Chip-level ( Figure 2B ). At this stage, the query point is broadcast across all chips exploiting chip-level parallelism. Each chip calculates the local N × k closest neighbors.
Bank-level ( Figure 2C) . A chip contains N banks. Within each chip, the query is broadcast across banks and stored in the logic layer. After the row decoder selects which candidate points are output for processing, each point is transferred to the sense amplifiers and fed to the logic layer where a distance score is calculcated. The top k results for each of the N banks are output to the chip-level interconnect to the CPU.

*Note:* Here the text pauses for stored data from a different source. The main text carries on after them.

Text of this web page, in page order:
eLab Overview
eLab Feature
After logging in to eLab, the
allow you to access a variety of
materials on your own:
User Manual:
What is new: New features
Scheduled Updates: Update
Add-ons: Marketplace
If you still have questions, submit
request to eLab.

Logic Layer ( Figure 2D) . The logic layer sits adjacent to the sense amplifiers and is responsible for performing high throughput distance calculations. Microarchitecturally, the units of computation in the logic layer can be either floating point, fixed point, or binary operations. State of the art kNN implementations demand floating point precision feature vector values for distance calculations which is expensive to implement in hardware. At the other extreme, computer vision researchers have shown that it is possible to approximate Euclidean distance with binary encodings and Hamming distance calculations [6] . Using Hamming distance calculations greatly simplifies the hardware since it maps to binary operators like XOR. The results of the distance calculation are then reduced to the local k closest neighbors across all memory cells within a bank.

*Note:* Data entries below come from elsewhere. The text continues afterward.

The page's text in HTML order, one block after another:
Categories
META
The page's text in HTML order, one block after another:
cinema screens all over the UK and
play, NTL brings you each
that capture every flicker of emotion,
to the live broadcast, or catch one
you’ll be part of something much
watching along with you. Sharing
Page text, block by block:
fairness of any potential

Priority Queue (Figure 2E ). In traditional DRAMs, a column decoder takes row values from the sense amplifier and filters data based on a column input. However, since computation is performed within a bank, a new unit, the priority queue, replaces the function of the column decoder. The priority queue buffers individual results and orders them in ascending order. No memory values exit the bank until the local top-k results are computed. Once the bank completes its logical operation, the local top-k results are flushed to the chip-level interconnect.
BEYOND DRAM
Prior work has primarily focused on commodity DRAMs as the target for near-data processing in main memory but presents serious challenges when integrating compute into commodity DRAM memory systems. However, new technologies such as die stacked memory and non-volatile RAM (NVRAM) have created new opportunities and challenges for near-data processing [7] . NVRAM variants such as flash, phase change memory, and STT-MRAM have lower internal bandwidths but can achieve higher memory capacity. Similarly, die stacked memory presents new opportunities with high-bandwidth "vertical" busses which can enable hetereogeneous integration. By vertically integrating silicon layers on the same chip, compute layers can be optimized for speed and DRAM layers for capacity. It is still an open architectural question as to which memory technology platform best supports near-data processing memory architectures, but we believe that these advances in memory technology will be instrumental in codesigning and enabling next generation computer vision applications such as large-scale content-based search and beyond.